Brain tissue fractionation
Mouse brain homogenates were purified using a differential centrifugation method described earlier54. After removal of food from cages, mice were injected with vehicle or ACEA for 90 min. For isolation of mitochondria-enriched fractions, male and female C57BL6, Ucp2−/−and corresponding wild-type littermates were killed and both the hippocampus and the hypothalamus were immediately dissected from brains and put on ice. Tissue was manually homogenized at 4 °C in 10 ml of isolation buffer containing 225 mM mannitol, 75 mM sucrose, 5 mM HEPES, 1 mM EGTA, 1 mg ml−1 BSA and 0.3125 mg ml−1 protease type VIII (Sigma-Aldrich) at pH 7.4. The homogenate was brought to 20 ml final volume and centrifuged at 2,000g for 5 min. The pellet, including the synaptosomal layer was re-suspended in 10 ml of the isolation buffer now containing 0.02% (w/v) digitonin and centrifuged at 12,000g for 10 min. The pellet without the synaptosomal layer was re-suspended in 10 ml of isolation buffer and centrifuged at 12,000g for 10 min. The pellet was finally re-suspended in 50 μl of a buffer containing 225 mM mannitol, 75 mM sucrose, 5 mM HEPES at pH 7.4.
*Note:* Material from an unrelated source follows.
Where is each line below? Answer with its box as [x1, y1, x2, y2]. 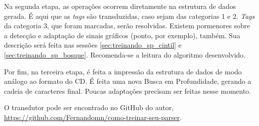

Ex vivo mitochondrial respiration
Protein concentrations of mitochondrial preparations were determined with a BCA protein assay kit (Perbio). For mitochondrial respiration analyses, 0.5 mg ml−1 protein was added into the reaction chamber of a Clark type oxygen electrode (Hansatech Instruments) which has been set to 37 °C and filled with 1 ml respiration buffer (100 mM sucrose, 5 mM HEPES, 100 mM KCl, 2 mM KH2PO4 and 10 μM EGTA, pH 7.4). Pyruvate (5 mM) and malate (2.5 mM) were then added concomitantly as the oxidative substrates. To determine ADP-dependent (state 3) respiration, ADP (2.5 mM) was added. After the ADP was exhausted, oligomycin (1 μM) was applied to analyse respiration independently of phosphorylation (state 4 activity).
Statistics
Statistical analyses were performed by use of Prism 6.0 software (Graph Pad). P < 0.05 was considered statistically significant. P values for unpaired comparisons between two groups were calculated by two-tailed Student’s t-test. One-way ANOVA, followed by Dunnett’s multiple comparisons test (all groups against vehicle-treated control group) was used for comparisons between three or more groups. Ordinary two-way ANOVA, followed by Šidák’s multiple comparison test was used to examine how food intake was affected by two factors. Interactions between the following treatments were tested: CNO against ACEA or WIN; RIMO against ACEA or WIN; NALO against ACEA or WIN; ACEA treatment against genotype (wild-type littermates versus Ucp2−/−mice). *P < 0.05, **P < 0.01, ***P < 0.001. Error bars indicate mean ± s.e.m. No statistical methods were used to predetermine sample size.
Change history
04 March 2015
Minor changes were made to citations in the Methods.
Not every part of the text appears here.